AIM OF THE TASK: Please retype the records below exactly, from the first line through the line containing "identify and eliminate", and leave out any pictures.

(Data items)
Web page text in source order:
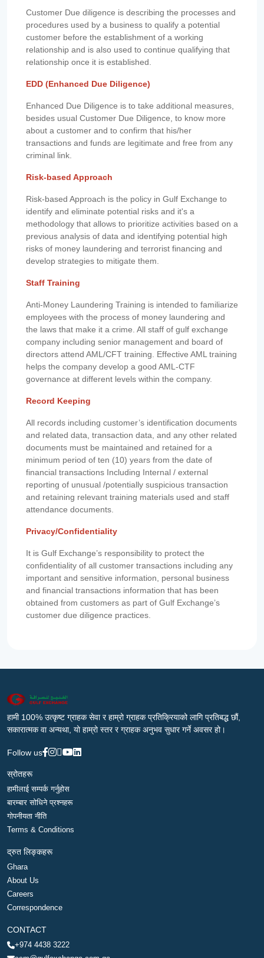
Customer Due diligence is describing the processes and
procedures used by a business to qualify a potential
customer before the establishment of a working
relationship and is also used to continue qualifying that
relationship once it is established.
EDD (Enhanced Due Diligence)
Enhanced Due Diligence is to take additional measures,
besides usual Customer Due Diligence, to know more
about a customer and to confirm that his/her
transactions and funds are legitimate and free from any
criminal link.
Risk-based Approach
Risk-based Approach is the policy in Gulf Exchange to
identify and eliminate potential risks and it's a
methodology that allows to prioritize activities based on a
previous analysis of data and identifying potential high
risks of money laundering and terrorist financing and
develop strategies to mitigate them.
Staff Training
Anti-Money Laundering Training is intended to familiarize
employees with the process of money laundering and
the laws that make it a crime. All staff of gulf exchange
company including senior management and board of
directors attend AML/CFT training. Effective AML training
helps the company develop a good AML-CTF
governance at different levels within the company.
Record Keeping
All records including customer’s identification documents
and related data, transaction data, and any other related
documents must be maintained and retained for a
minimum period of ten (10) years from the date of
financial transactions Including Internal / external
reporting of unusual /potentially suspicious transaction
and retaining relevant training materials used and staff
attendance documents.
Privacy/Confidentiality
It is Gulf Exchange’s responsibility to protect the
confidentiality of all customer transactions including any
important and sensitive information, personal business
and financial transactions information that has been
obtained from customers as part of Gulf Exchange’s
customer due diligence practices.
हामी 100% उत्कृष्ट ग्राहक सेवा र हाम्रो ग्राहक प्रतिक्रियाको लागि प्रतिबद्ध छौं,
सकारात्मक वा अन्यथा, यो हाम्रो स्तर र ग्राहक अनुभव सुधार गर्ने अवसर हो।
Follow us
स्रोतहरू
हामीलाई सम्पर्क गर्नुहोस
बारम्बार सोधिने प्रश्नहरू
गोपनीयता नीति
Terms & Conditions
द्रुत लिङ्कहरू
Ghara
About Us
Careers
Correspondence
CONTACT
+974 4438 3222

EXERCISE ANSWER:
Web page text in source order:
Customer Due diligence is describing the processes and
procedures used by a business to qualify a potential
customer before the establishment of a working
relationship and is also used to continue qualifying that
relationship once it is established.
EDD (Enhanced Due Diligence)
Enhanced Due Diligence is to take additional measures,
besides usual Customer Due Diligence, to know more
about a customer and to confirm that his/her
transactions and funds are legitimate and free from any
criminal link.
Risk-based Approach
Risk-based Approach is the policy in Gulf Exchange to
identify and eliminate potential risks and it's a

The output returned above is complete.